How Do You Find Hidden Costs?

We all know that there is never a fixed arithmetic formula between the cost of producing, and transporting, the goods and services sold to us and the prices charged for them … sellers charge what they can get, and if we don’t do a good job of figuring out the true cost, which can be hard to do, chances are they are building in a hefty margin.

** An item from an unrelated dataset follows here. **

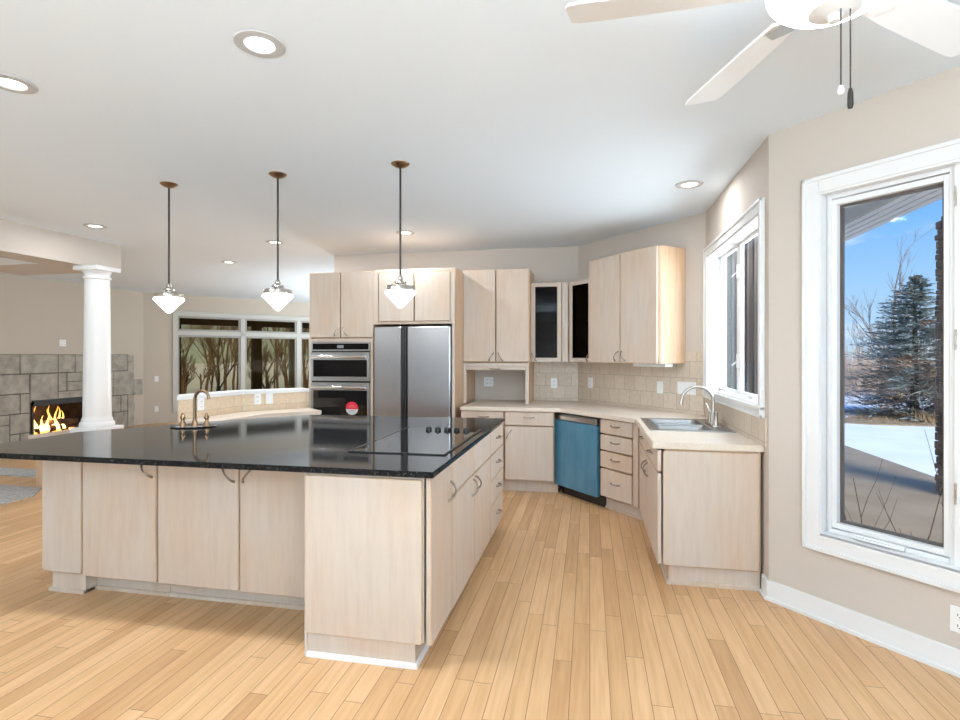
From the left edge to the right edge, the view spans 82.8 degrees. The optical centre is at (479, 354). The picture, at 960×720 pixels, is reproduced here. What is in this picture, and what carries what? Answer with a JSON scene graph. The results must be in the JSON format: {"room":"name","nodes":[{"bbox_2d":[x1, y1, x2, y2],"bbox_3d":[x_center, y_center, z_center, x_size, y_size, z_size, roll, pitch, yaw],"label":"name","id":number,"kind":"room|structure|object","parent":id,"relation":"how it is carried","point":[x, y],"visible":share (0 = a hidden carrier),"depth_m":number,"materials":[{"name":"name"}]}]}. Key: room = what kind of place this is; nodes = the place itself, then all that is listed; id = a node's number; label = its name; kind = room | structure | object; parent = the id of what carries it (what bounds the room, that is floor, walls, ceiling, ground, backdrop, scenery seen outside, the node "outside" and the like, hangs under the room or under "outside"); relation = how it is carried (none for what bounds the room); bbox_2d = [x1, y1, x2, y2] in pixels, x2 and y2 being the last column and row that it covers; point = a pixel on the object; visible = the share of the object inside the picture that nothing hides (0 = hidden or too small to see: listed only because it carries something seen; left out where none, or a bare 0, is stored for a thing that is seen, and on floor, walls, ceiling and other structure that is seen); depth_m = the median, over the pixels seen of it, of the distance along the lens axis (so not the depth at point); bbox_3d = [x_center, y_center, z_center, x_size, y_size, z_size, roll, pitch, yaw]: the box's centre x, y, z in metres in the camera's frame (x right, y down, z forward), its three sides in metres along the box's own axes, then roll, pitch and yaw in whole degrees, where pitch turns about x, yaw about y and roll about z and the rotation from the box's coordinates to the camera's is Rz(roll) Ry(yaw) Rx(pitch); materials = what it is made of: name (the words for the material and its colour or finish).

But the margin is only one hidden cost. There’s other hidden costs baked into the COGS by the supplier, some of which even they may not be aware of. But if you want to bring costs down, you have to find them. So where do you look?

Start by investigating each of the main production costs:

  • raw materials — what are your T1 suppliers paying to the T2 suppliers
  • energy — production always requires energy … but there isn’t always one rate
  • labour — if there is temp labour / contract labour involved, is it market rate
  • overhead costs — facilities, financing, etc. — these could be fixed, or they could not … for example, if the supplier has to borrow to fund operations until they get paid, what interest rate are they paying … and how does it compare to your rate? might be cheaper for you to pay them early in exchange for a discount that exceeds your cost of capital

That’s how you them. So what do you do next?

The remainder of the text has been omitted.